Trophy Hunting of Bears

bearsby Ian McAllister

In April, the BC government once again opened the gratuitous sport hunt of bears in the Great Bear Rainforest and across BC. The genetically distinct Haida black bear is being targeted as well as the monarch of the rainforest – the grizzly. Even the coastal black bear that carries the recessive gene that produces the pure white bear, or Spirit bear, can legally be killed in over 98% of its range. 

In 2007, 430 grizzlies were killed in BC, 363 of them by sport hunters, making the year the highest rate of hunter-caused mortality of this iconic bear since records have been kept.

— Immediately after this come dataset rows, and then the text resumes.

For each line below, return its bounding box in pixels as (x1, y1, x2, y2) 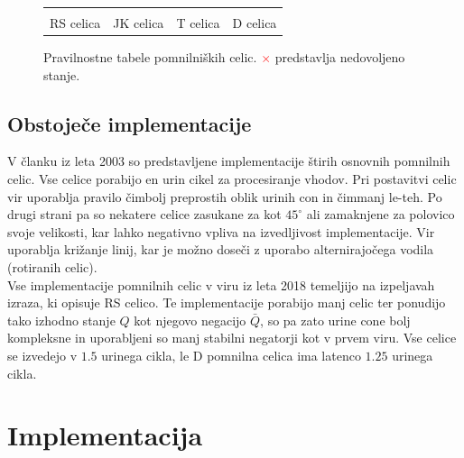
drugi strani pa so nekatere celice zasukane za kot (7, 205, 282, 224)
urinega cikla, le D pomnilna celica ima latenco (101, 346, 361, 365)
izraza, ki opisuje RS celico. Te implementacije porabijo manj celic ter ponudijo (7, 293, 446, 312)
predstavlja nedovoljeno (274, 48, 405, 67)
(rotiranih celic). (7, 258, 97, 277)
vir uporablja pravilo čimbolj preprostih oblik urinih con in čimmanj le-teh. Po (7, 187, 442, 206)
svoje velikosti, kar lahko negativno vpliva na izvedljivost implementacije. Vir (7, 222, 435, 241)
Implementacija (7, 417, 203, 453)
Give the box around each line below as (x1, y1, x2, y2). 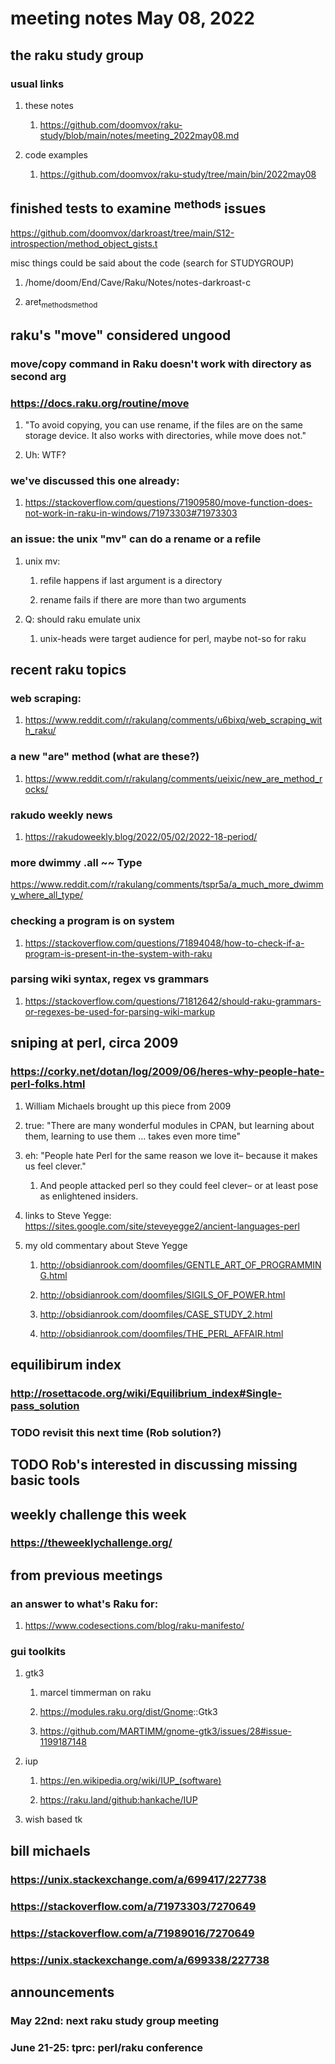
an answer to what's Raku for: (10, 1597, 159, 1611)
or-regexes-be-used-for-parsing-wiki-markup (24, 1005, 216, 1017)
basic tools (10, 1472, 81, 1489)
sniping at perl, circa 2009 (10, 1035, 179, 1052)
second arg (10, 369, 67, 383)
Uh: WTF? (24, 449, 67, 461)
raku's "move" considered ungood (10, 327, 232, 344)
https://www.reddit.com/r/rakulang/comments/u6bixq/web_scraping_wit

In 2009, approximately 300 grizzly bears were killed. These sad statistics put the lie to the provincial government's own description of grizzlies as "perhaps the greatest symbol of the wilderness" whose "survival will be the greatest testimony to our environmental commitment." Many of these bears are killed within the 60 provincial parks and conservancy areas where it is still legal to trophy hunt bears and a disturbingly large percentage of the bears killed are reproductive -aged females. 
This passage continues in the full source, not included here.